「Am I a good person? 人間の醜美とは?」エレファント・マン アキ爺さんの映画レビュー(感想・評価)
Am I a good person? 人間の醜美とは?
人生初デビット・リンチ‼️
観たことないのになんとなく変な映画を作る人イメージがあったデビット・リンチ監督。「エレファント・マン」は古い映画だし重い内容だろうけど、「映画好きなら観とかないといけない」っという妙な使命感で劇場に足を運んだのですが・・・いや~良かったです。
正直言ってジョン・メリックの姿はそこまで驚かなかったというか。顔を出すまで物凄く引っ張るのでドンドン妄想が膨らんでいって、象のように鼻が長かったりするのかなっとか、もはやエイリアンな姿を考えてたりしたのですが、いざ顔が出ると、「あれ?意外に普通じゃん」っと思ってしまった自分がいます。スゴい事はスゴいのですが、これまで変な映画観てて耐性がついていたからでしょうか?いや、もし実生活でお客さんとか取引先の人だったら初見はビックリすると思いますけど、なんだかんだで外見って観てると慣れるもんですし。でも、あの麻袋かぶってる姿のデザインは秀逸ですよね。両目見えてるのに片方だけしか穴を空けてない所とか。あれ一発でエレファント・マンとわかる印象に残るデザインです。

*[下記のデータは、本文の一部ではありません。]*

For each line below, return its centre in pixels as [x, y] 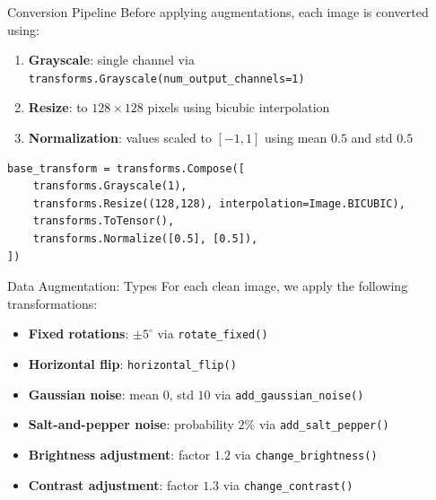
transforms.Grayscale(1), [110, 186]
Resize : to [58, 107]
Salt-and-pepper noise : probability [131, 424]
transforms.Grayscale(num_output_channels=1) [166, 79]
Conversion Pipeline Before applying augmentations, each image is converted [218, 12]
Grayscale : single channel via [111, 60]
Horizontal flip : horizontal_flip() [132, 364]
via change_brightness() [306, 454]
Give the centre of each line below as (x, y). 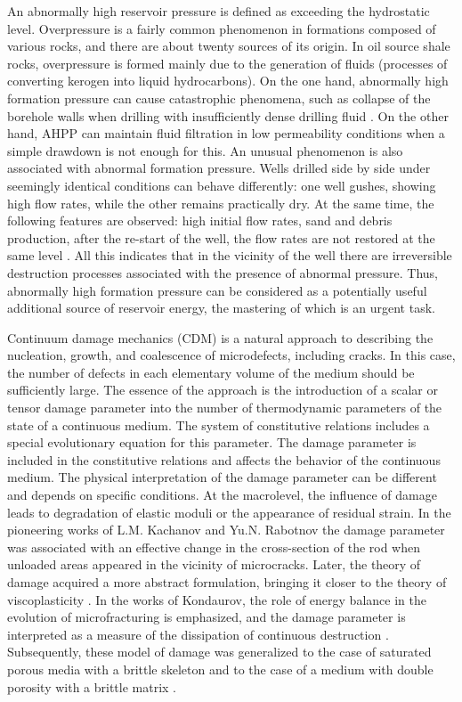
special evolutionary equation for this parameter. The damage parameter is (212, 442)
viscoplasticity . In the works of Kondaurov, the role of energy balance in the (217, 599)
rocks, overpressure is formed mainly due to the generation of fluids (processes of (227, 63)
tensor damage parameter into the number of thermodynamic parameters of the (225, 408)
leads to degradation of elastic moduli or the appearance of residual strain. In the (229, 512)
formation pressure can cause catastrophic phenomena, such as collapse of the (219, 98)
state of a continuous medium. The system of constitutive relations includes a (219, 424)
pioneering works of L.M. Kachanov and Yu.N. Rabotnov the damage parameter (226, 530)
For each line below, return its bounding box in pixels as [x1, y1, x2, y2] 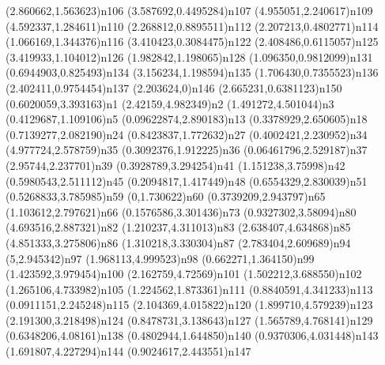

で、ジョン・メリックにはそんなに抵抗を覚えなかった分、あの酔っ払いどもに腹が立って腹が立って。ジョンがホント可哀想で。ジョンは何もしてないのにかまうなや!って思って、もうあいつら最悪でしたね。素朴な感じのジョンとの対比で酔っ払いどもマジ醜い。そういう風に作ってあるんでしょうけど、デビット・リンチ監督見せ方上手いわ。嫌なヤツをちゃんと嫌なヤツとして描いてる。後ろからポカンとやった婦長さんはグッジョブでした。
怖い人なイメージしかないアンソニー・ホプキンスが良い医者役だったのも良かったですね。ってかアンソニー・ホプキンスが出ていた事自体知らなくって、最初に登場した時はお!有名俳優いるやんっと思いました。ジョンの姿を初めて見た時に涙するシーンは何だか迫力あります。で、医者として、またジョンの友人としても色々悩むんですよね。暗い部屋で「自分は良い人間なんだろうか?」っと自問自答している姿は印象的でした。きっとジョンに友人と言われる度に心の中で葛藤があったんだろうなぁ。
もしかしたら金持ちの偽善にジョンを晒し者にしていただけかも知れないのですが、個人的には偽善ってそんなに否定するものでもないと思ってるんですよ。だって、その行為で助かる人もいるわけですし。個人的にわりと献血に行ったりするのですが、例えば「献血で貰えるレトルトカレーとかの土産を目的に献血してます」なんて言ったら、それは偽善になるのでしょうか?この映画で言えばジョンは楽しそうに会話してましたよね?まぁ、そこで悩む所にトリーヴスのドラマがあるんですけどね。
でも、現代ならインターネットがあるので人前に出なくってもできる仕事はいくらでもあるのではないかと思いますが、あの時代だとそれこそ見世物小屋に自分を売るしかなかったのでしょう。わざわざ金払ってまで変な人を観たいかっと問われると、今の感覚だと大半の人間は「NO」ではないでしょうか?それでも本作では時代的な悲劇性もあるのでしょうけど、根底に流れる「自分と違う者を恐れる感情」は今も昔も変わらないのかも知れません。例えば宗教に置き換えるともうちょっと感覚が掴みやすいかも。
差別って無意識でやってる事も多くって、大半が相手に対する無理解からくるんですよね。でも、そもそも論で「自分が自分が」で他人を理解しようとしない人間なんて腐る程いますし。それでも多様性が叫ばれる昨今、多少やり過ぎな面はある問題は別としても、世の中少しはマシになっているのではないかと思いたい。そう信じたい。そんな風に思った作品でした。うん、観て良かった。